3. How did the President of United States React to the August 6 2001 Presidential Daily Brief?

Although the August 6 PBD had been mentioned in the foreign press since 2002, it did not come to the attention of official Washington until then-National Security Advisor Condoleezza Rice impaled herself upon the hook of 9/11 Commission member Richard Ben Veniste's artful line of questioning in mid-2004. Blurting out the title of the PBD, "Bin Laden Determined to Strike in U.S.," she let the cat out of the bag--or perhaps not. Having opened Pandora's Box, the commissioners displayed no troublesome curiosity about its contents.

What concrete measures did the president take after receiving perhaps the most significant strategic warning that any head of state could have hoped to receive about an impending attack on his country? Did he alert the intelligence agencies, law enforcement, the Border patrol, the Federal Aviation Administration, to comb through their current information and increase their alert rates? Did the threat warning of the PBD (granted that it did not reveal the tail numbers of the aircraft to be hijacked), in combination with the numerous threat warnings from other sources [4] elicit feverish activity to "protect the American people?" Not that we can observe.

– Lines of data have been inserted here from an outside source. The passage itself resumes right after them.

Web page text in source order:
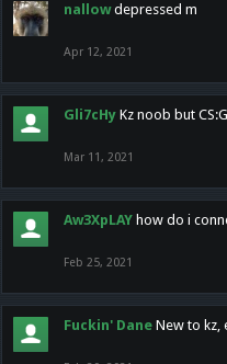
nallow depressed m
Apr 12, 2021
Gli7cHy Kz noob but
Mar 11, 2021
Aw3XpLAY how do i
Feb 25, 2021
Fuckin' Dane New to kz,

So what was the actual response of the U.S. government? Here the 9/11 Report exhibits autism. As nearly as we can determine from contemporaneous bulletins, the president massacred whole hecatombs of mesquite bushes and large-mouthed bass, perfected his golf swing, and hosted various captains of industry in the rustic repose of Crawford, Texas. In other words, he presided over the most egregious example of Constitutional nonfeasance since the administration of James Buchanan allowed Southern secessionists to take possession of the arms in several federal arsenals. The 9/11 Commission's silence on this point is an abundant demonstration of its role as an apologist, rather than a dispassionate truth-teller.

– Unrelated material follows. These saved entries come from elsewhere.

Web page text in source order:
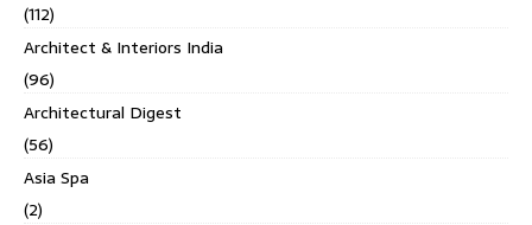
(112)
Architect & Interiors India
(96)
Architectural Digest
(56)
Asia Spa
(2)
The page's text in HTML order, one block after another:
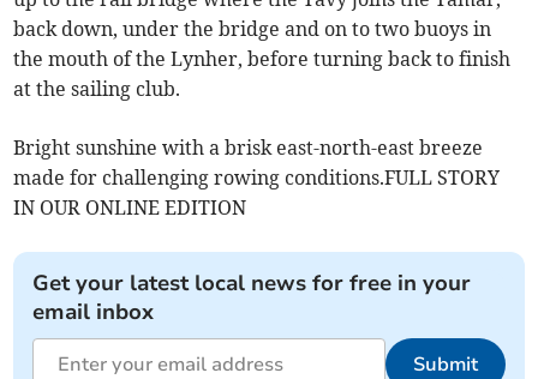
back down, under the bridge and on to two buoys in
the mouth of the Lynher, before turning back to finish
at the sailing club.
Bright sunshine with a brisk east-north-east breeze
made for challenging rowing conditions.FULL STORY
IN OUR ONLINE EDITION
Get your latest local news for free in your
email inbox
Submit
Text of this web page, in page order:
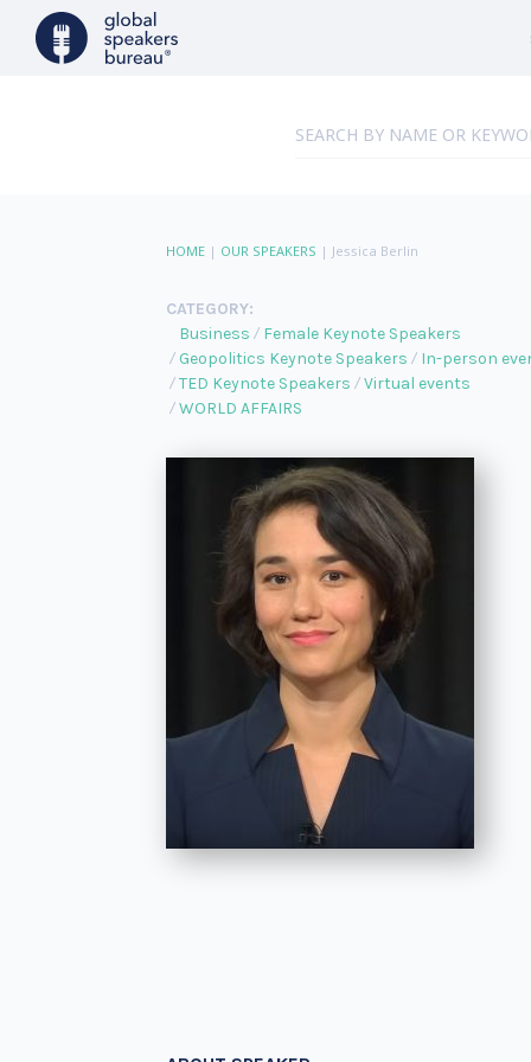
HOME| OUR SPEAKERS | Jessica Berlin
CATEGORY:
Business
Female Keynote Speakers
Geopolitics Keynote Speakers
In-person
TED Keynote Speakers
Virtual events
WORLD AFFAIRS

The testimony of federal officials about what they did up to and during the attacks is telling, in so far as the false and misleading statements of witnesses provide clues. Ms. Rice, her tremulous voice betraying nervousness, averred, against the plain evidence of the public record and common sense, that a PBD stating that Osama bin Laden was determined to strike within the borders of the United States was too ambiguous to take any action.

Likewise, then-Attorney General John Ashcroft may have perjured himself when he denied under oath that acting FBI Director Thomas Pickard came to him on July 5, 2001 with information of terrorist plots--information that the Attorney General "did not want to hear about anymore," as NBC News reported on June 22, 2004. It might be considered a matter of Ashcroft's word against Pickering's, except for the fact that Pickering had a corroborating witness.


4. Who wrote the script for the rhetorical response to 9/11?

The smoke was still rising from the rubble of the World Trade Center complex and the Pentagon when the unanimous and universal cry erupted in government circles, and was relentlessly amplified by the media, that this was "war," not a criminal act of terrorism. How very convenient that this war, declared against a diffuse and stateless entity, would trigger long-sought legal authorities and constitutional loopholes which would not apply in the case of a criminal act. [5] Torture, domestic spying, selective suspension of habeas corpus, all the unconstitutional monsters whose implications are only clear four years after the event, all slipped into immediate usage with the rhetorical invocation of war.

This was not merely war, it was unlimited war, both in the sense of total war meant by General Ludendorff (civilian rights being trivial), and in the sense of lacking a comprehensible time span. "A war that will not end in our lifetimes," said Vice President Cheney on Meet the Press on the very Sunday following the attacks. How could he be so sure during the fog of uncertainty following the strike?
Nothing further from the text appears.